▶ **Exercise input**

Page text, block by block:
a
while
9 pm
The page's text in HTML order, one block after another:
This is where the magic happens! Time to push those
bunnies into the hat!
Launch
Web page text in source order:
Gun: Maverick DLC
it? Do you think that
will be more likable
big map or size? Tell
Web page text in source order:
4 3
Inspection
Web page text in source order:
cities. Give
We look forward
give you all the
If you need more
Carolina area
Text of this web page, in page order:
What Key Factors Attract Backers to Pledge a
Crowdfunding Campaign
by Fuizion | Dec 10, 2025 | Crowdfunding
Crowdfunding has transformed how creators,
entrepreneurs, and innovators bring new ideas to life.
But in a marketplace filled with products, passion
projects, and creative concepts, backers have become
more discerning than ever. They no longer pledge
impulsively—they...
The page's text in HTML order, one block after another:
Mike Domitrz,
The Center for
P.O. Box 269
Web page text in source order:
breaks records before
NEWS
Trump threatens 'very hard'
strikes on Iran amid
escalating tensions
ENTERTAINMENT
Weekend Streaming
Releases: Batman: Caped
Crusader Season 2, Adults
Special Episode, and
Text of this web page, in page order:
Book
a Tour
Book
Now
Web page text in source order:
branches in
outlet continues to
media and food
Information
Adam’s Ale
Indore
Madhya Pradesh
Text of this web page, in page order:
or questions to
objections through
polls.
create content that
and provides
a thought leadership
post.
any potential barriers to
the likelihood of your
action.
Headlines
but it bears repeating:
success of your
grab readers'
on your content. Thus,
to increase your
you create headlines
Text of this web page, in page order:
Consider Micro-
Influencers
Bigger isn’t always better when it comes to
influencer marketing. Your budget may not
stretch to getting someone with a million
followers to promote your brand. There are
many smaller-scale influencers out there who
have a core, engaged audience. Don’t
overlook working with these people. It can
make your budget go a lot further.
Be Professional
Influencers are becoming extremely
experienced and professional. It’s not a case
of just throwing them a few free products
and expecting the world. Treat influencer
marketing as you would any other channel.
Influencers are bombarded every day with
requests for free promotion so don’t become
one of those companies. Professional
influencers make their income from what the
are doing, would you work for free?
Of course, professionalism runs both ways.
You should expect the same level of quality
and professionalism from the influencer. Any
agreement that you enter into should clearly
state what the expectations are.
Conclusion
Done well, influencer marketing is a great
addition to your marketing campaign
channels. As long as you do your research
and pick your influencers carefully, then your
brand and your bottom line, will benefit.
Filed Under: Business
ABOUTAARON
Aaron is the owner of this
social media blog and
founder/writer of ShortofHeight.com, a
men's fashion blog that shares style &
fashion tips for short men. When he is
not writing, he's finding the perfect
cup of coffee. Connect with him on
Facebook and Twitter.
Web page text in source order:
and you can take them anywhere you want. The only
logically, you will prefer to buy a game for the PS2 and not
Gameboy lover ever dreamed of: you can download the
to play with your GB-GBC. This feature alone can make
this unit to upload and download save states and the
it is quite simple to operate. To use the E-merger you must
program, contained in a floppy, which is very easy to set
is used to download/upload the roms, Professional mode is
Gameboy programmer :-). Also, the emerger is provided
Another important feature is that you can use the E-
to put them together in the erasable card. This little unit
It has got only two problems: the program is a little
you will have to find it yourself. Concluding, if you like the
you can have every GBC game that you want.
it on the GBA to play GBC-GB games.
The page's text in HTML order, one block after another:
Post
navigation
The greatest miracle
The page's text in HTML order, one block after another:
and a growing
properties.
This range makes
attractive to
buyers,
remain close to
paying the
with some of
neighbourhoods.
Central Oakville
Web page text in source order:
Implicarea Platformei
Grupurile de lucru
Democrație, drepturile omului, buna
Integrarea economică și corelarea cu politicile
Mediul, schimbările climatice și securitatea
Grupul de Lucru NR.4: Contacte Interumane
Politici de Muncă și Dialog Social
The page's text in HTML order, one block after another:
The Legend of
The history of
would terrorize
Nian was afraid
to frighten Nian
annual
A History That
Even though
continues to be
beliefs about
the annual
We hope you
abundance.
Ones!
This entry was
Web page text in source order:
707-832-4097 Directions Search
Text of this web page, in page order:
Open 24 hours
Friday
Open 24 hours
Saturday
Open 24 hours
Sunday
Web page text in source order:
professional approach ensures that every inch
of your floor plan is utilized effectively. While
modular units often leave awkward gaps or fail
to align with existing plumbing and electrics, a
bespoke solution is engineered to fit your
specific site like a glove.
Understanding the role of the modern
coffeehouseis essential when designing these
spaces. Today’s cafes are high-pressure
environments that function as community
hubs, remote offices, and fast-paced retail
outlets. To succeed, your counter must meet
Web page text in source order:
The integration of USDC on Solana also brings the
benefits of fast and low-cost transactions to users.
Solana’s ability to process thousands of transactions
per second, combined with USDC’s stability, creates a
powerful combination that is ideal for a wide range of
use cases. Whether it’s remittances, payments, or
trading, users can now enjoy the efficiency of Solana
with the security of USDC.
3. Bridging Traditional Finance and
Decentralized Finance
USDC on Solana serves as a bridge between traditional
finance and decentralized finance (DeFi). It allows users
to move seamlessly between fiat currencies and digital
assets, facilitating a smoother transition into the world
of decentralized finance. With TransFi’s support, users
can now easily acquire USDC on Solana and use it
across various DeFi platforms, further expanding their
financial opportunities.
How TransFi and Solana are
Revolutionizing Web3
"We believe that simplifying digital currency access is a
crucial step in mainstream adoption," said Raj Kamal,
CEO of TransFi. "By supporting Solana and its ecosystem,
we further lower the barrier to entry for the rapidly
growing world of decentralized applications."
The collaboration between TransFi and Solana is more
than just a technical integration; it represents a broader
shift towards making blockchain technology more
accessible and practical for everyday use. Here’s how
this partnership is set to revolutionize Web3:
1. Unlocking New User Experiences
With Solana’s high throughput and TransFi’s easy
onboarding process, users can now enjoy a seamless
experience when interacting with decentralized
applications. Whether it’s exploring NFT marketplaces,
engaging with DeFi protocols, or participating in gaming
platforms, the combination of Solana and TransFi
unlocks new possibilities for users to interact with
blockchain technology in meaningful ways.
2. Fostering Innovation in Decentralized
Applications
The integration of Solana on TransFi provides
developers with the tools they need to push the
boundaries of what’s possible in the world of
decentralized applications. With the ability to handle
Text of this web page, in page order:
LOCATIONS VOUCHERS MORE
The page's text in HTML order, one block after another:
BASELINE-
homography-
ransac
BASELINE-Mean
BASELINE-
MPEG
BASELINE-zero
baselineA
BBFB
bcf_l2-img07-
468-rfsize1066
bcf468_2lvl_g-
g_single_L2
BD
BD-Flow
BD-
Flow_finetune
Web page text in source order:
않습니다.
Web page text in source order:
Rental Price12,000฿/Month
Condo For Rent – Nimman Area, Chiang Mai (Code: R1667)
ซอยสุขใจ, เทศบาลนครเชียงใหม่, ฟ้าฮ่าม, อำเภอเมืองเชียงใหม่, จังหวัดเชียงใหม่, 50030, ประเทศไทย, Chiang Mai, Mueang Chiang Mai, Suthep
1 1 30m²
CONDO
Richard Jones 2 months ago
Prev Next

▶ **Assigned task**
What should be returned is the run of lines from the first line of the material through the line containing "many smaller-scale influencers out there who", exact and inclusive, and nothing else.

▶ **Response**
Page text, block by block:
a
while
9 pm
The page's text in HTML order, one block after another:
This is where the magic happens! Time to push those
bunnies into the hat!
Launch
Web page text in source order:
Gun: Maverick DLC
it? Do you think that
will be more likable
big map or size? Tell
Web page text in source order:
4 3
Inspection
Web page text in source order:
cities. Give
We look forward
give you all the
If you need more
Carolina area
Text of this web page, in page order:
What Key Factors Attract Backers to Pledge a
Crowdfunding Campaign
by Fuizion | Dec 10, 2025 | Crowdfunding
Crowdfunding has transformed how creators,
entrepreneurs, and innovators bring new ideas to life.
But in a marketplace filled with products, passion
projects, and creative concepts, backers have become
more discerning than ever. They no longer pledge
impulsively—they...
The page's text in HTML order, one block after another:
Mike Domitrz,
The Center for
P.O. Box 269
Web page text in source order:
breaks records before
NEWS
Trump threatens 'very hard'
strikes on Iran amid
escalating tensions
ENTERTAINMENT
Weekend Streaming
Releases: Batman: Caped
Crusader Season 2, Adults
Special Episode, and
Text of this web page, in page order:
Book
a Tour
Book
Now
Web page text in source order:
branches in
outlet continues to
media and food
Information
Adam’s Ale
Indore
Madhya Pradesh
Text of this web page, in page order:
or questions to
objections through
polls.
create content that
and provides
a thought leadership
post.
any potential barriers to
the likelihood of your
action.
Headlines
but it bears repeating:
success of your
grab readers'
on your content. Thus,
to increase your
you create headlines
Text of this web page, in page order:
Consider Micro-
Influencers
Bigger isn’t always better when it comes to
influencer marketing. Your budget may not
stretch to getting someone with a million
followers to promote your brand. There are
many smaller-scale influencers out there who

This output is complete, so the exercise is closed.